= Kamwe people =

Language group in Nigeria

The Kamwe people (also spelt Kamue) are a Chadic languages-speaking group, native to Adamawa State and Borno State of Nigeria and North Western Cameroon. The Kamwe language is called Vecemwe in the native tongue. Kamwe is a compound word formed of "Ka" and "Mwe", meaning people of the same consanguinity and affinity (matrilineal brotherhood).

== Distribution ==
About 80% of the Kamwe people in Nigeria autochthonous to Michika LGA. They are also found in Mubi North, Hong, Gombi, Song and Madagali. Kamwe people are also found in Borno State, especially in Askira/Uba and Gwoza. Blench (2019) lists Mukta of Mukta village in Adamawa State as part of the Kamwe cluster.

Kamwe is a compound word derived from the words "Ka" and "Mwe", which means "people of". It derived its meaning from a special type of Kamwe ornament worn by close relatives of a deceased person as a mark of identity and empathy. (Note: Ahmadu Bashir 105 year d. 18th December 2018)

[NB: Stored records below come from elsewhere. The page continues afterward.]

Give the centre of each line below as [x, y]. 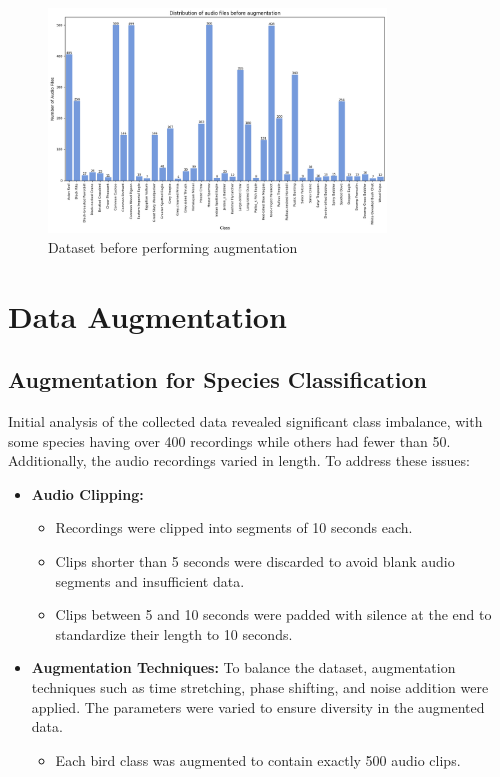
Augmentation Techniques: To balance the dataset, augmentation [243, 667]
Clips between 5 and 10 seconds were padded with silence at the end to [273, 614]
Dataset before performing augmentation [173, 246]
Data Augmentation [147, 315]
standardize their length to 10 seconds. [174, 633]
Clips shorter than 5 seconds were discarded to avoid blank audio [255, 560]
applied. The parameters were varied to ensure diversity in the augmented [258, 706]
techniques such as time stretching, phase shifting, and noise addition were [260, 686]
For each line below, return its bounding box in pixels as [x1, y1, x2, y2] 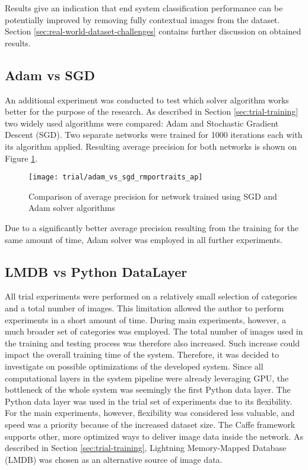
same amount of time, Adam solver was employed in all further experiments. [5, 233, 282, 245]
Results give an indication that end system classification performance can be [5, 2, 283, 14]
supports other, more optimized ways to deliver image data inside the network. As [5, 430, 303, 442]
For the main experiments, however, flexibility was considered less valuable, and [5, 406, 295, 419]
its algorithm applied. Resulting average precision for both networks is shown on [5, 140, 297, 152]
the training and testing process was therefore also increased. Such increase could [5, 336, 300, 349]
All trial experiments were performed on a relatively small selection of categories [5, 290, 297, 302]
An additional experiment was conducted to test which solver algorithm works [5, 93, 289, 106]
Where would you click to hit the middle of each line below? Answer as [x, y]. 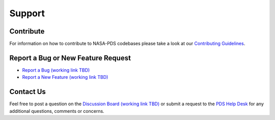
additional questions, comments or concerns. [57, 111]
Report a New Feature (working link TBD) [65, 77]
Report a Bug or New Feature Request [70, 58]
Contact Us [28, 92]
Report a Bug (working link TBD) [56, 70]
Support [27, 13]
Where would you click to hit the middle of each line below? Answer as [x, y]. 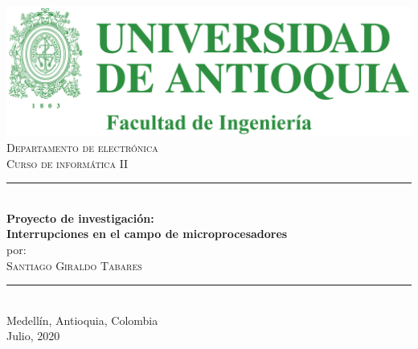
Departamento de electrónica [82, 148]
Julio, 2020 [33, 336]
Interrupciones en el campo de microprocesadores [147, 234]
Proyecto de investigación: [80, 218]
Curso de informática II [68, 163]
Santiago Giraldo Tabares [74, 265]
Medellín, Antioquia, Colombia [82, 320]
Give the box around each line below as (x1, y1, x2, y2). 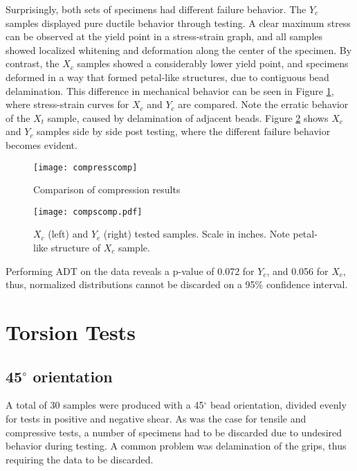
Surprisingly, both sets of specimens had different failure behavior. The (6, 2, 306, 16)
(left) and (48, 226, 89, 241)
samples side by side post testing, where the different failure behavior (37, 124, 331, 139)
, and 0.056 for (266, 263, 329, 278)
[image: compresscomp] (33, 162, 138, 172)
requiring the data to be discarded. (6, 452, 154, 466)
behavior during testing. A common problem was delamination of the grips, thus (6, 438, 347, 453)
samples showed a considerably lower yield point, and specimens (77, 56, 349, 71)
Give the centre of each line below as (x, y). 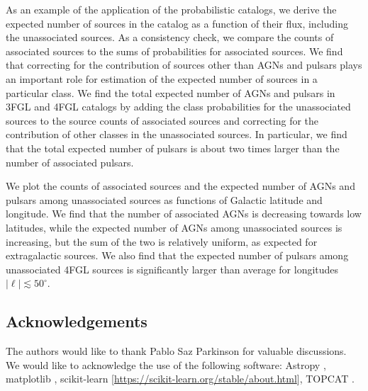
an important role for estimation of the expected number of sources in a (162, 78)
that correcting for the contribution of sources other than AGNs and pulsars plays (184, 65)
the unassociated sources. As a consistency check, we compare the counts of (170, 37)
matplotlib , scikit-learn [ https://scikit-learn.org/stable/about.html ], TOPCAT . (180, 379)
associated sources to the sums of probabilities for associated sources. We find (174, 51)
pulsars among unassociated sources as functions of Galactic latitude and (164, 199)
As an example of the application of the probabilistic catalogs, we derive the (171, 9)
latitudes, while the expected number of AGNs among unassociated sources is (174, 227)
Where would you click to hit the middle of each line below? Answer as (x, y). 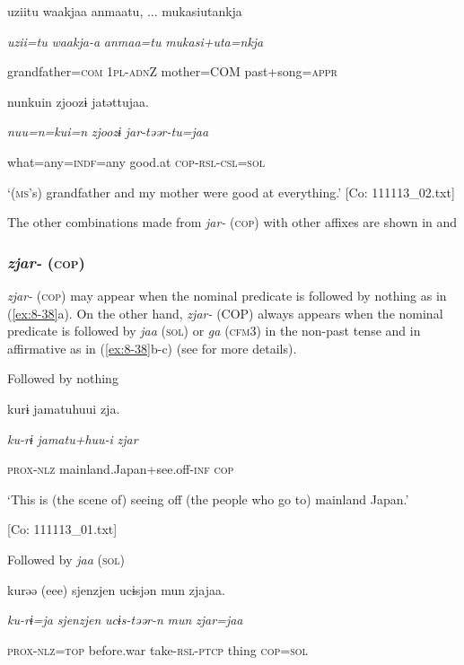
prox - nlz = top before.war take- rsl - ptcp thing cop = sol (158, 649)
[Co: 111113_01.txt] (62, 529)
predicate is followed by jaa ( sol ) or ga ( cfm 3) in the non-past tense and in (214, 331)
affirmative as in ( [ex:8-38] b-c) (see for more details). (152, 348)
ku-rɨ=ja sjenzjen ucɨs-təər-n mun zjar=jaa (125, 620)
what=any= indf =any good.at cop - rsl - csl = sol (136, 161)
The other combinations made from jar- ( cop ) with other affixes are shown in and (232, 222)
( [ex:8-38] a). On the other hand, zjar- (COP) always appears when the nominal (225, 313)
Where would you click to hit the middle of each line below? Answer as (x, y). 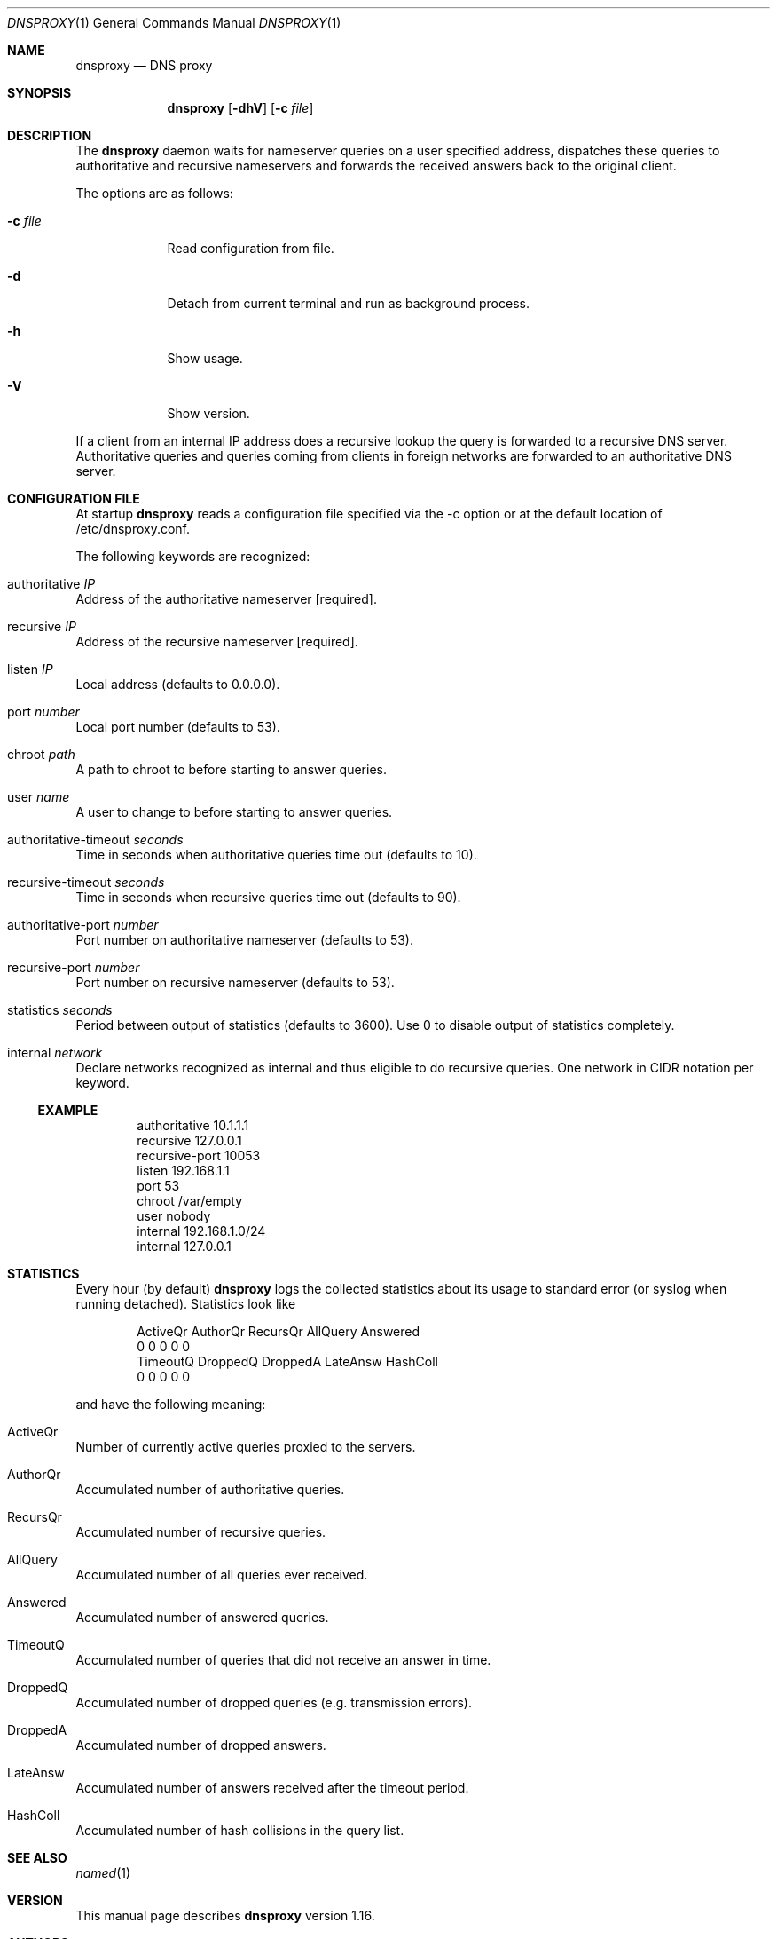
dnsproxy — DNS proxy (144, 65)
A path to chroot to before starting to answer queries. (231, 769)
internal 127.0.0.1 (184, 1246)
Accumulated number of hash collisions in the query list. (240, 1830)
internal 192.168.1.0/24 (201, 1231)
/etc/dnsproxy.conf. (133, 529)
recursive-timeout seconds (86, 882)
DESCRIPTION (50, 135)
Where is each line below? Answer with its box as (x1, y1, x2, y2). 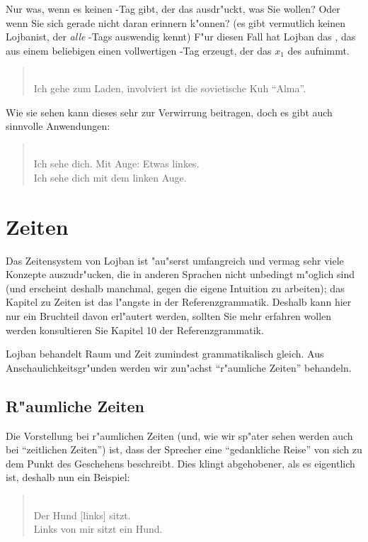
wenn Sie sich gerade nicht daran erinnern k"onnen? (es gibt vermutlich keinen (6, 15, 346, 30)
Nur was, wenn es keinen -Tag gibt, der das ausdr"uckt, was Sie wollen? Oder (6, 1, 340, 16)
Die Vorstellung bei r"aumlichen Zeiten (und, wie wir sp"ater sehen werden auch (6, 428, 353, 443)
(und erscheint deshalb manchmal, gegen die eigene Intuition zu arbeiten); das (6, 280, 345, 295)
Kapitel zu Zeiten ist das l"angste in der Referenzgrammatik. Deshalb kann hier (6, 294, 352, 309)
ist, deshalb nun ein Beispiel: (6, 470, 130, 485)
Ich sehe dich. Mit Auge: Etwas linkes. (33, 156, 200, 171)
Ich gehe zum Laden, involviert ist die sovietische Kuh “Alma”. (33, 80, 306, 95)
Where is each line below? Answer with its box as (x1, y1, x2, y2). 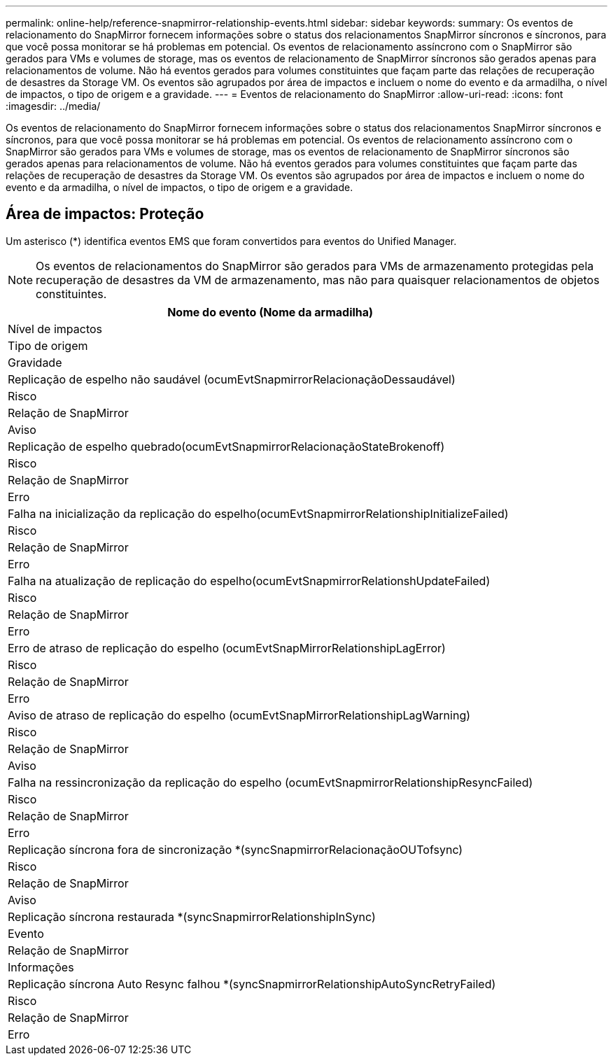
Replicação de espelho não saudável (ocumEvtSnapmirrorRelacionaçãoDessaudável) (8, 372, 456, 386)
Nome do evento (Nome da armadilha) (167, 304, 374, 319)
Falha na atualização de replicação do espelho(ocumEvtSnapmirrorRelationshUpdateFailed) (8, 573, 491, 588)
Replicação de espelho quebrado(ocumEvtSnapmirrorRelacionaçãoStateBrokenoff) (8, 439, 445, 454)
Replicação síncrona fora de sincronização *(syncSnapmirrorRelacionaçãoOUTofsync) (8, 842, 463, 857)
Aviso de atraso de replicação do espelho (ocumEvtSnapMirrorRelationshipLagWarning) (8, 708, 471, 722)
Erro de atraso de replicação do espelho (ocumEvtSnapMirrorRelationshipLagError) (8, 640, 446, 655)
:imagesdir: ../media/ (6, 100, 101, 112)
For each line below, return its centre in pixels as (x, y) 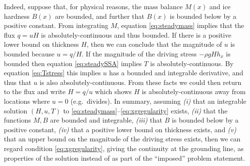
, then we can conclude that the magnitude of (154, 44)
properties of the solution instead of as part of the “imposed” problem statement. (125, 158)
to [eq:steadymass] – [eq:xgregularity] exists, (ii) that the (145, 110)
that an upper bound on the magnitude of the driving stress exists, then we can (122, 139)
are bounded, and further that (100, 16)
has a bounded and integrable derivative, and (176, 73)
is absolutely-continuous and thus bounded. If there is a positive (136, 35)
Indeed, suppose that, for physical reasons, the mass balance (93, 6)
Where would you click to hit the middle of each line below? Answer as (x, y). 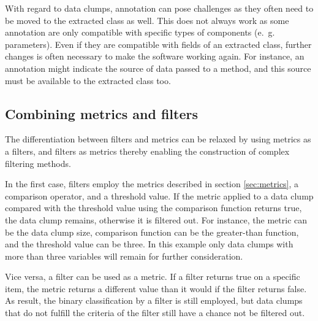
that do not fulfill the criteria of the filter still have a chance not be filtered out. (155, 313)
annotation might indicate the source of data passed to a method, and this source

According to Kamwe elders, "Mwe" is the mark of true identity of relatives in Kamweland. In the past, if a non-relative wore the Mwe, it could lead to conflict. Only close relatives are allowed to wear the Mwe, because it cements the bond between relatives. Those wearing the Mwe will hug one another saying tselie ra na (you are my relative). The Kamwe are so passionate about the name as they will say "Wesa Kamwe Ra" to compliment each other. Some elders state that Kamwe means people of the heavens, people on the hills, mountains and even the sky. More than 24 dialects of Kamwe language exist, but Nkafa is the central dialect and is used in writing and literature.

The Kamwe people and language were once called Higi(Higgi). Kamwe elders say Higgi is an offensive and derogatory word coined from hagyi (grasshopper) by their neighbours the Margi to mock the Kamwe because of the Kamwe women's appetite for grasshopper. Kamwe people despise the word, except some few in the Dakwa (Bazza) area who are originally of Margi origin. The Margi first called the Kamwe people "Higgi" in 1937.

Kamwe people are autochthonous of Michika local government. Kwada Kwakaa who was a prince and a great lion and leopard hunter is regarded as the founder of the settlement. The settlement was named after his method of hunting animals on the hill. In the Kamwe language, "Mwe" means heaven or hills while "Ci-ka" means creep, which was later mispronounced by colonialists as Michika.

The traditional ruler is called Mbege Kamwe. The current ruler is Ngida Zakawa Kwache.
In February 2025, the Adamawa State restored the Kamwe Kingdom which suspended in 1909 and is now called Mbege Ka Mwecika. The new Mbege is Professor Bulus Luka Gadiga.